Required work: Your job with the data below: print everything from the line that holds "cluster, i.e. , the" down to the line that holds "An entity cluster", ends included, exactly, and nothing else.

Records to process:
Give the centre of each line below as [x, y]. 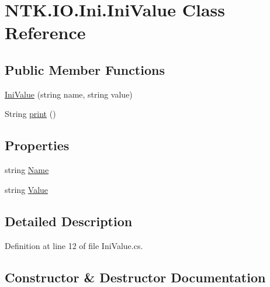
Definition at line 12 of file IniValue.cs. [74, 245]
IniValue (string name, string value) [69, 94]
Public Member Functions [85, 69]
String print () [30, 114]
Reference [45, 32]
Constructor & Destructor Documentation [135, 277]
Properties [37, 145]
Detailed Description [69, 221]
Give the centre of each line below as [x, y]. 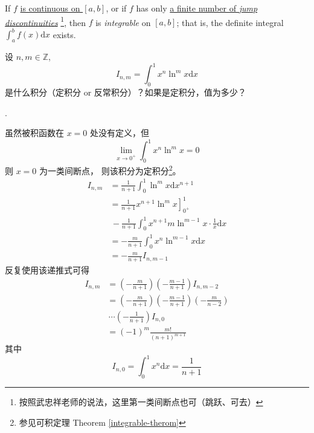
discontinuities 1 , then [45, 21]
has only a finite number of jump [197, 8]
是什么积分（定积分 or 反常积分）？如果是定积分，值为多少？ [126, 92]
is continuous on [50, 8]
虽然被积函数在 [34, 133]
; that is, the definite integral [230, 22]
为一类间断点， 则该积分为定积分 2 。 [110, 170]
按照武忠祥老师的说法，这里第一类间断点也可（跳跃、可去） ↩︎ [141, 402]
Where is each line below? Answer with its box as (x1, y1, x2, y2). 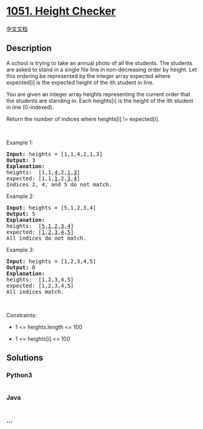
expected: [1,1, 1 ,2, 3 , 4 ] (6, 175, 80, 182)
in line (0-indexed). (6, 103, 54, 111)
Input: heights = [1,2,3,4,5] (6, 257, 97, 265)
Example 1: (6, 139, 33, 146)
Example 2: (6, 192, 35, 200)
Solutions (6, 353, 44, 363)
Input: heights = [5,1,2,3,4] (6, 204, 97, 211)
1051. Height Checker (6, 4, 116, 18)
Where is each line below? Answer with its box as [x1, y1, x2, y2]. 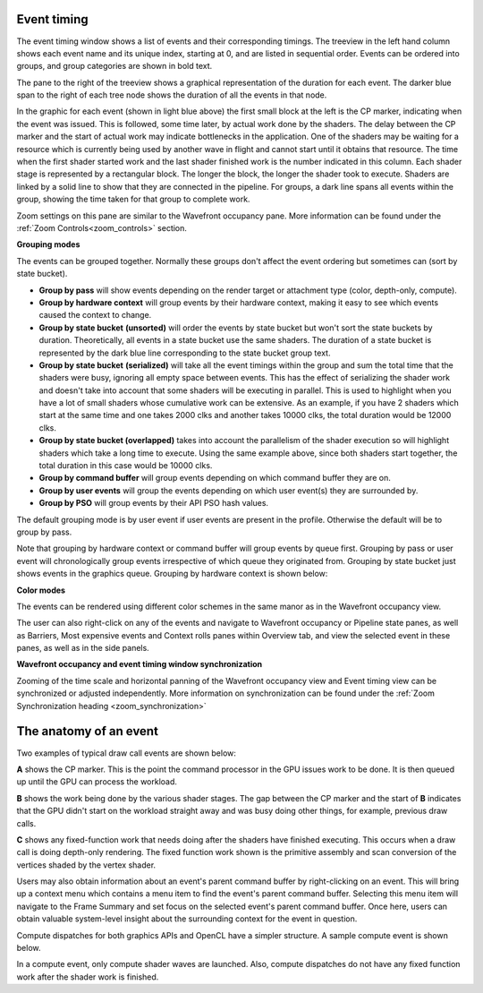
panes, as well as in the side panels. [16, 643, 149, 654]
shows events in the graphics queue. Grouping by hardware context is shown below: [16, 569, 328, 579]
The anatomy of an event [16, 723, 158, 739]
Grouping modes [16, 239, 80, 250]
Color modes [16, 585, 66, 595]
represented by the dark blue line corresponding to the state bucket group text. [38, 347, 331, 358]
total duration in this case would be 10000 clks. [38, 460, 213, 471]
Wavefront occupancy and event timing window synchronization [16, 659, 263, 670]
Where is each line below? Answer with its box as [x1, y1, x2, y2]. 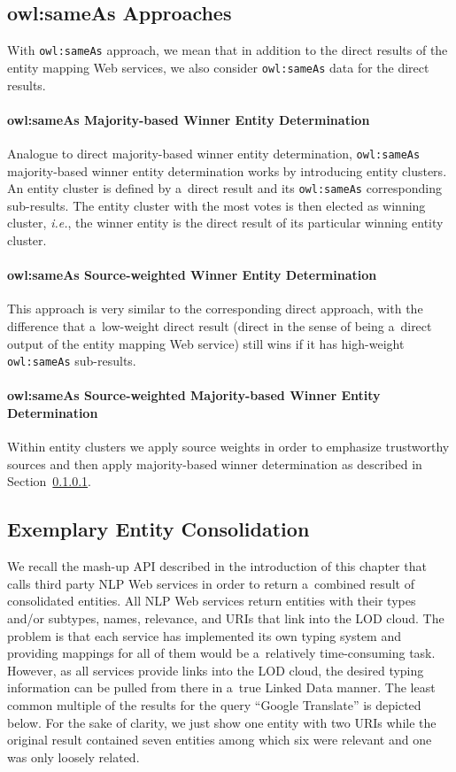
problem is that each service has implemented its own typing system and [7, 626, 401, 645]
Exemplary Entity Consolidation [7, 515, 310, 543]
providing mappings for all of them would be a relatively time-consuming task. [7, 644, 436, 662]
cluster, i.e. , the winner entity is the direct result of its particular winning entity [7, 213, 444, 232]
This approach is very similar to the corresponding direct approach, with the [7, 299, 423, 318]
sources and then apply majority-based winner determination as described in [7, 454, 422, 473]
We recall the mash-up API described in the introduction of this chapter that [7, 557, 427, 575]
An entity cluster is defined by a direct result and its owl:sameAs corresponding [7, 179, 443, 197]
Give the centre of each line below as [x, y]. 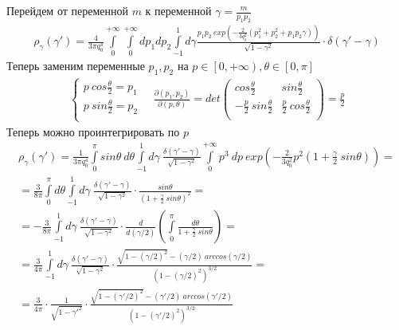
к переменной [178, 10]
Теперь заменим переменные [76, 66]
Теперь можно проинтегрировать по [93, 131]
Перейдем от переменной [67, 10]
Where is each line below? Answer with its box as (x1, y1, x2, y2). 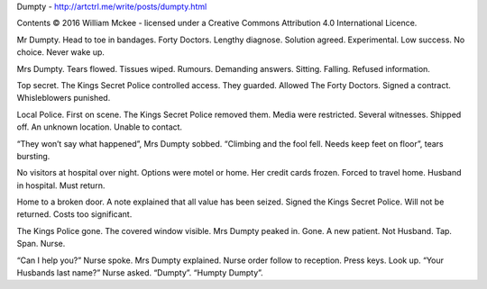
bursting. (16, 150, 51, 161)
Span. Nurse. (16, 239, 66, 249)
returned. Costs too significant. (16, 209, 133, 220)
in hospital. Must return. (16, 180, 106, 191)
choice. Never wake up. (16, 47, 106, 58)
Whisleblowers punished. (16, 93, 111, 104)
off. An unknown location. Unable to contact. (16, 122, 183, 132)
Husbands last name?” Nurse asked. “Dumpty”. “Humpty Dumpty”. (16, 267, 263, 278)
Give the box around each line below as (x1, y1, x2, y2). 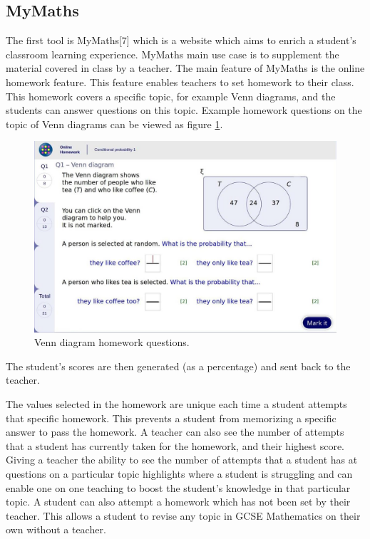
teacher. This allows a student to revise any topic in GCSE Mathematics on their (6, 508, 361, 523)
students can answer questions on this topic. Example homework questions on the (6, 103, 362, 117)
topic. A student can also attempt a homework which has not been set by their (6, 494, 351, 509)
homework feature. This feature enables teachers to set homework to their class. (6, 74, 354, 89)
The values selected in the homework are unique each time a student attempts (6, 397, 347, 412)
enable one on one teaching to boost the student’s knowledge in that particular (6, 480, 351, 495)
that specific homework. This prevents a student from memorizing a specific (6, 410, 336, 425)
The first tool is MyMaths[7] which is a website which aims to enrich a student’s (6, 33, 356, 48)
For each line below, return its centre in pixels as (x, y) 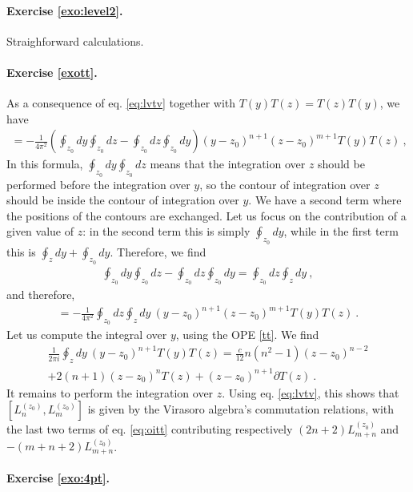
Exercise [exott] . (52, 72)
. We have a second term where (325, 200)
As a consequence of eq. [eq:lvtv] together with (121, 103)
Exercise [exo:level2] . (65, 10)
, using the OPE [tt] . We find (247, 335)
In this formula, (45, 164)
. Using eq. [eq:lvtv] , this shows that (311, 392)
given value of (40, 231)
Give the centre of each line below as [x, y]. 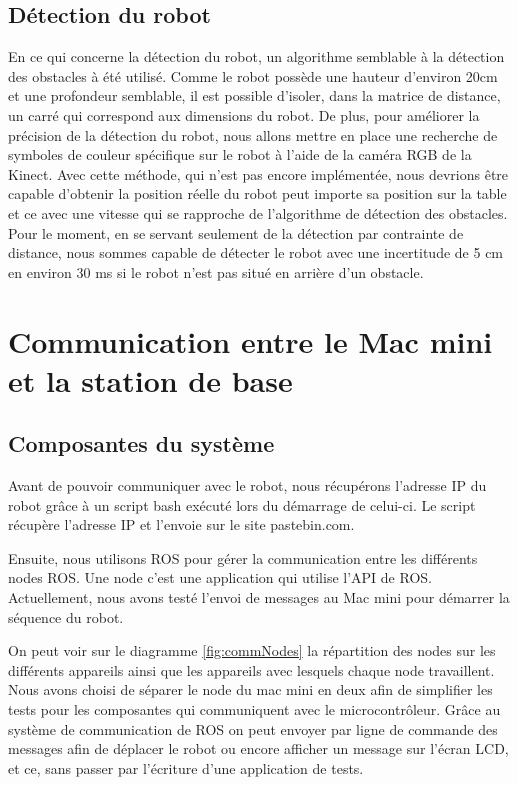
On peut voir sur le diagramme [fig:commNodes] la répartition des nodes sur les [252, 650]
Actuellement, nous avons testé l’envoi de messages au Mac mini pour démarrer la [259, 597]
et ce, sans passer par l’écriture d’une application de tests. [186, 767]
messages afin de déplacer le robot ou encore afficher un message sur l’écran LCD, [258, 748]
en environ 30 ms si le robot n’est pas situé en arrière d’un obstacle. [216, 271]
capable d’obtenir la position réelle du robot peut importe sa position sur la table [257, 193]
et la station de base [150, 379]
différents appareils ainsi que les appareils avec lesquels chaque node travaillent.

Answer to this task:
cluster, i.e. , the winner entity is the direct result of its particular winning entity [7, 213, 444, 232]
This approach is very similar to the corresponding direct approach, with the [7, 299, 423, 318]
sources and then apply majority-based winner determination as described in [7, 454, 422, 473]
We recall the mash-up API described in the introduction of this chapter that [7, 557, 427, 575]
An entity cluster is defined by a direct result and its owl:sameAs corresponding [7, 179, 443, 197]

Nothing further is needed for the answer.